I suspect that (netconsole > serial) nowadays.
+ */
+# define TRACE_ENTRIES_DEFAULT 16384UL
+#else
+# define TRACE_ENTRIES_DEFAULT 65536UL
+#endif
+static unsigned long trace_nr_entries = TRACE_ENTRIES_DEFAULT;
/* trace_types holds a link list of available tracers. */
static struct tracer *trace_types __read_mostly;
@@ -2930,6 +2941,166 @@ static __init void tracer_init_debugfs(v
#endif
}
+#ifdef CONFIG_FTRACE_DUMP_ON_OOPS
+static int trace_panic_handler(struct notifier_block *this,
+ unsigned long event, void *unused)
+{
+ ftrace_dump();
+ return NOTIFY_OK;
+}
+
+static struct notifier_block trace_panic_notifier = {
+ .notifier_call = trace_panic_handler,
+ .next = NULL,
+ .priority = 150 /* priority: INT_MAX >= x >= 0 */
+};
+
+static int trace_die_handler(struct notifier_block *self,
+ unsigned long val,
+ void *data)
+{
+ switch (val) {
+ case DIE_OOPS:
+ ftrace_dump();
+ break;
+ default:
+ break;
+ }
+ return NOTIFY_OK;
+}
+
+static struct notifier_block trace_die_notifier = {
+ .notifier_call = trace_die_handler,
+ .priority = 200
+};
+
+static void
+trace_printk_seq(struct trace_seq *s)
+{
+ int len = s->len >= PAGE_SIZE ? PAGE_SIZE - 1 : s->len;
That's an open-coded min().
Beware that some architectures' PAGE_SIZE has unsigned long type and
others have a different type (unsigned?) so a min() on PAGE_SIZE will
warn on some architectures and not on others. min_t will fix that.
+ s->buffer[len] = 0;
+ printk("%s", s->buffer);
If the null-termination of ->buffer[] was actually needed then we have
a big problem here.
I'd suggest a conversion to vsnprintf().
+ trace_seq_reset(s);
+}
+
+
+static struct trace_iterator dump_iter;
+static raw_spinlock_t ftrace_dump_lock =
+ (raw_spinlock_t)__RAW_SPIN_LOCK_UNLOCKED;
argh. Please never do an uncommented raw_spinlock_t. It's just
impossible for your readers to work out ytf it was chosen.
+static int dump_running;
+
+void ftrace_dump(void)
+{
+ struct trace_iterator *iter = &dump_iter;
+ struct trace_array_cpu *data;
+ static cpumask_t mask;
+ unsigned long flags;
+ int cpu, ret;
+ int cnt = 0;
+
+ local_irq_save(flags);
+
+ /* only one dump at a time */
+ __raw_spin_lock(&ftrace_dump_lock);
Should we have a __raw_spinlock_irqsave()?
+ if (dump_running)
+ ret = 1;
+ else {
+ dump_running = 1;
+ ret = 0;
+ }
+ __raw_spin_unlock(&ftrace_dump_lock);
+
+ if (ret)
+ goto out;
+
+ /* No turning back! */
+ ftrace_kill_atomic();
+
+ printk("Dumping ftrace buffer:\n");
didst thou run checkpatch?
+ memset(iter, 0, sizeof(*iter));
This is zeroing out dump_iter, which is already zeroed. Is it needed?

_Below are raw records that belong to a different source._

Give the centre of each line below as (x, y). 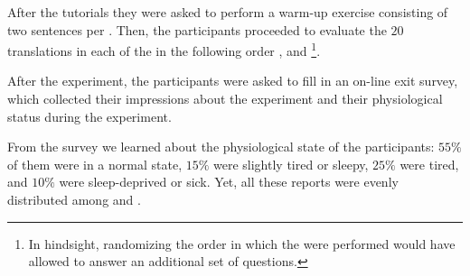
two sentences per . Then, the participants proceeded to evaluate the (197, 29)
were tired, (429, 164)
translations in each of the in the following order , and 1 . (164, 49)
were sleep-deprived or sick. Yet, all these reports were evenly (229, 182)
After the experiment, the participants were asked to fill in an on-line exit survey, (233, 81)
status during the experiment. (89, 116)
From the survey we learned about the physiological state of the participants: (221, 147)
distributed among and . (74, 199)
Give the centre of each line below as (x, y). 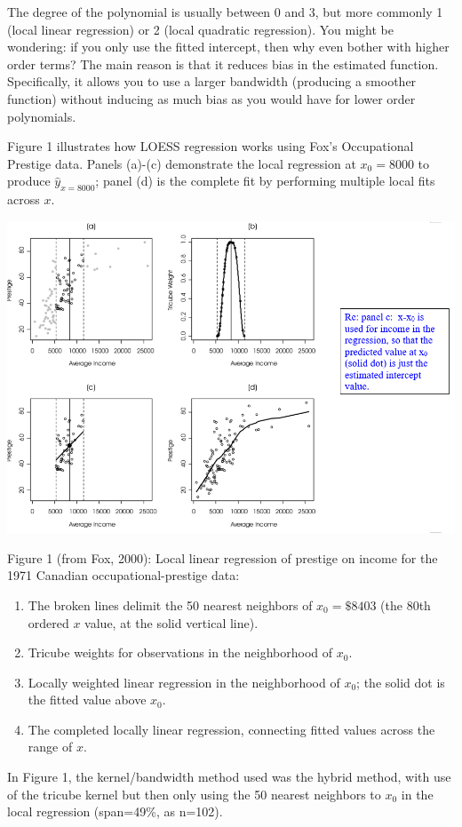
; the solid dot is (401, 682)
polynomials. (42, 116)
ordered (48, 622)
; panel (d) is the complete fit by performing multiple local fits (265, 181)
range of (50, 747)
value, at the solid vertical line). (171, 622)
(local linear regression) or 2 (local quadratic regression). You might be (200, 29)
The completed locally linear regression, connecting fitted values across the (231, 729)
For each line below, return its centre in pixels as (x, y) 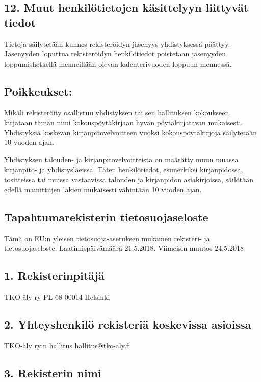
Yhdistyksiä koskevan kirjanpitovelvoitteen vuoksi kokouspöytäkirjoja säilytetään (131, 132)
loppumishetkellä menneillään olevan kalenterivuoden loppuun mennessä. (118, 63)
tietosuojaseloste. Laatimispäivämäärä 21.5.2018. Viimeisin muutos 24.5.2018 (124, 248)
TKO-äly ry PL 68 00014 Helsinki (57, 296)
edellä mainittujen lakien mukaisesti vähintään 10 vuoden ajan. (103, 189)
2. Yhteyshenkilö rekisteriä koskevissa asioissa (128, 324)
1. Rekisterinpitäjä (54, 275)
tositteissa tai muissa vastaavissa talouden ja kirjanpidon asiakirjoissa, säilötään (129, 179)
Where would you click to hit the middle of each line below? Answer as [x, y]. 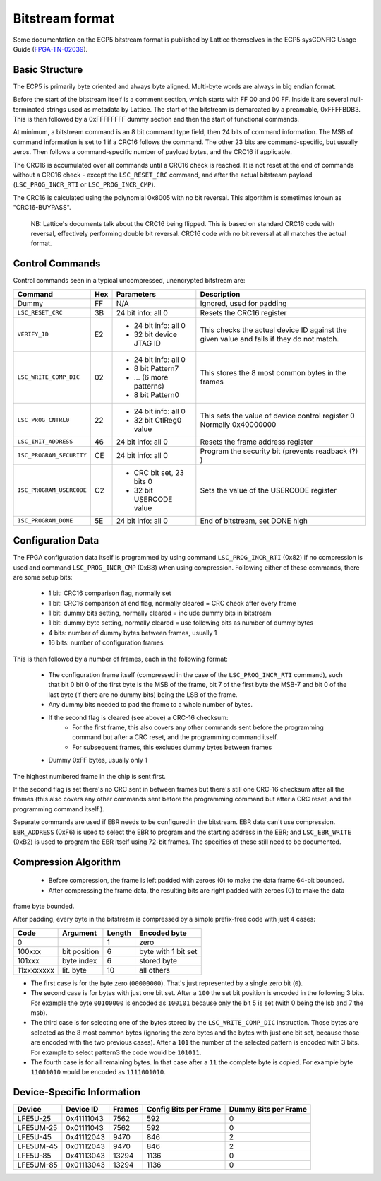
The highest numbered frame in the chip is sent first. [89, 776]
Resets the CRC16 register [243, 312]
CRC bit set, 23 [159, 472]
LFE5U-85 [34, 1156]
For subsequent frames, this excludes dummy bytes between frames [172, 747]
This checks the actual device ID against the [273, 330]
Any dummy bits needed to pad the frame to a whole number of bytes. [151, 705]
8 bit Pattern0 [157, 394]
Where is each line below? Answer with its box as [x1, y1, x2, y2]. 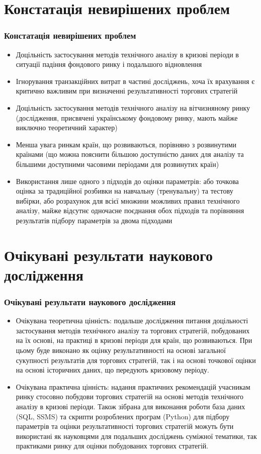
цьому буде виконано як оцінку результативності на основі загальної [16, 345, 226, 355]
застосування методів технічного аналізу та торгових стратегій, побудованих [16, 325, 250, 335]
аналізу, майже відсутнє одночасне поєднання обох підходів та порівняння [16, 205, 244, 216]
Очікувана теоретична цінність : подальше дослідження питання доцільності [16, 315, 248, 326]
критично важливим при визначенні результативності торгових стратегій [16, 85, 238, 96]
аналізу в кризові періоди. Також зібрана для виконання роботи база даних [16, 401, 245, 412]
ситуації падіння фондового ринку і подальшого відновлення [16, 59, 202, 69]
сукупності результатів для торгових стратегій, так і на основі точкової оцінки [16, 354, 256, 365]
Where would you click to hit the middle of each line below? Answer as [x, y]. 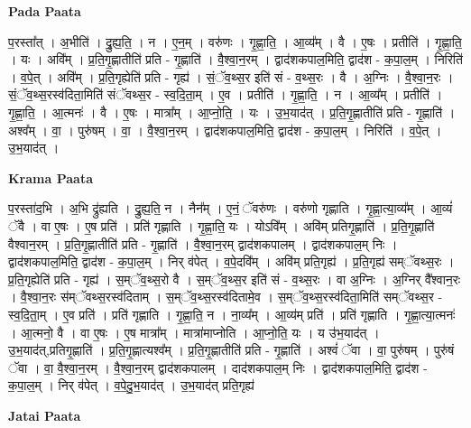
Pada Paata [45, 11]
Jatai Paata [45, 415]
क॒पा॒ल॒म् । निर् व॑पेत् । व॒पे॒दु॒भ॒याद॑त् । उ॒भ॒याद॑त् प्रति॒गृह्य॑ [131, 385]
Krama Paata [51, 177]
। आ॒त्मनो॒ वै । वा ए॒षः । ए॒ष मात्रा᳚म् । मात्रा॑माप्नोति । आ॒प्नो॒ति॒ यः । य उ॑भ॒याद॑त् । [194, 332]
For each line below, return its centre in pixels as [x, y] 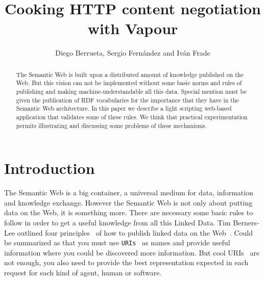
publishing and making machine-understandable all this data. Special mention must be [131, 92]
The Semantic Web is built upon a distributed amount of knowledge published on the [130, 74]
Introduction [50, 168]
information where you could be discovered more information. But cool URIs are [132, 252]
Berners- [246, 223]
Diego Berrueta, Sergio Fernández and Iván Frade [133, 53]
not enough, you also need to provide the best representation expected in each [126, 262]
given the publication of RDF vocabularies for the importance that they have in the [127, 100]
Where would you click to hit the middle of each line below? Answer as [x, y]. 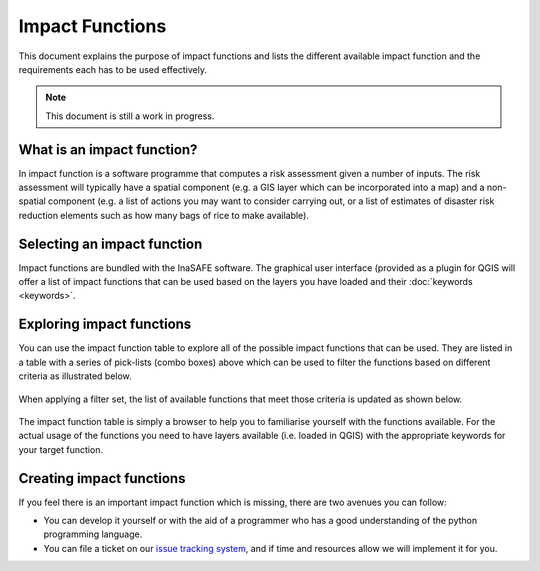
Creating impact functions [102, 478]
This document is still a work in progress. [130, 116]
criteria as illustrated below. [75, 376]
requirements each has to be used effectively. [112, 69]
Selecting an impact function [110, 243]
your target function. [61, 449]
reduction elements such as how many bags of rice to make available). [164, 215]
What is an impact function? [108, 149]
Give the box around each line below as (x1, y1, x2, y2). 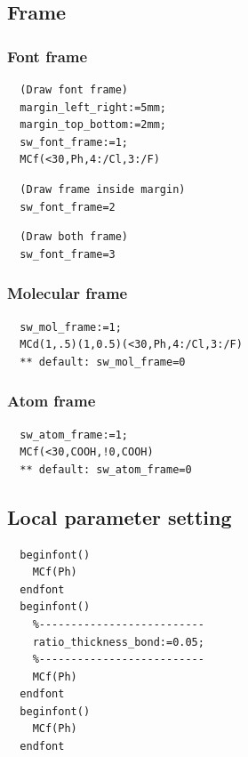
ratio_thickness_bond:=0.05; (32, 635, 204, 648)
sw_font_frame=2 (20, 200, 116, 213)
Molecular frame (7, 282, 128, 304)
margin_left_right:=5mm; (20, 101, 166, 114)
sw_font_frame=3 (20, 247, 116, 261)
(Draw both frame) (20, 230, 129, 244)
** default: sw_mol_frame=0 (20, 355, 186, 368)
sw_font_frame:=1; (20, 135, 129, 149)
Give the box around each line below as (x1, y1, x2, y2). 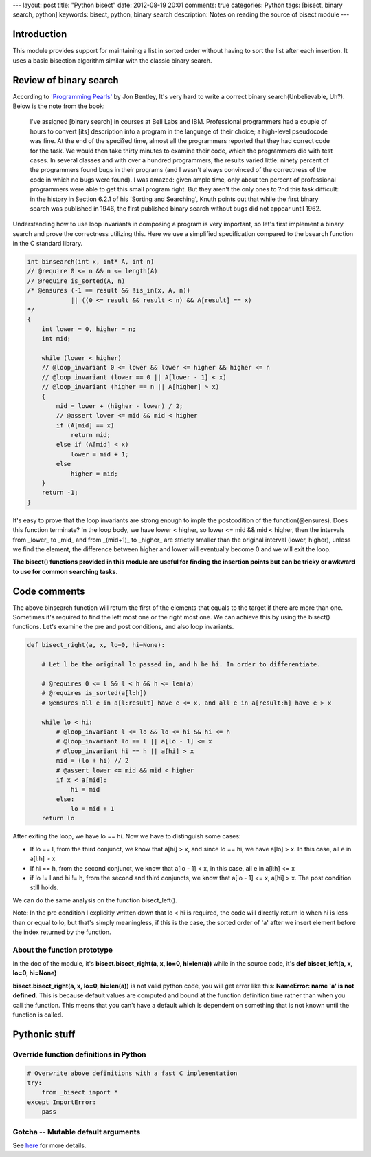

+ iter->tr = &global_trace;
+ iter->trace = current_trace;
The use of local variable `iter' instead of simply using direct access
to dump_iter declarifies things. Perhaps it generates significantly
better code? If not, I'd suggest doing it the simple way.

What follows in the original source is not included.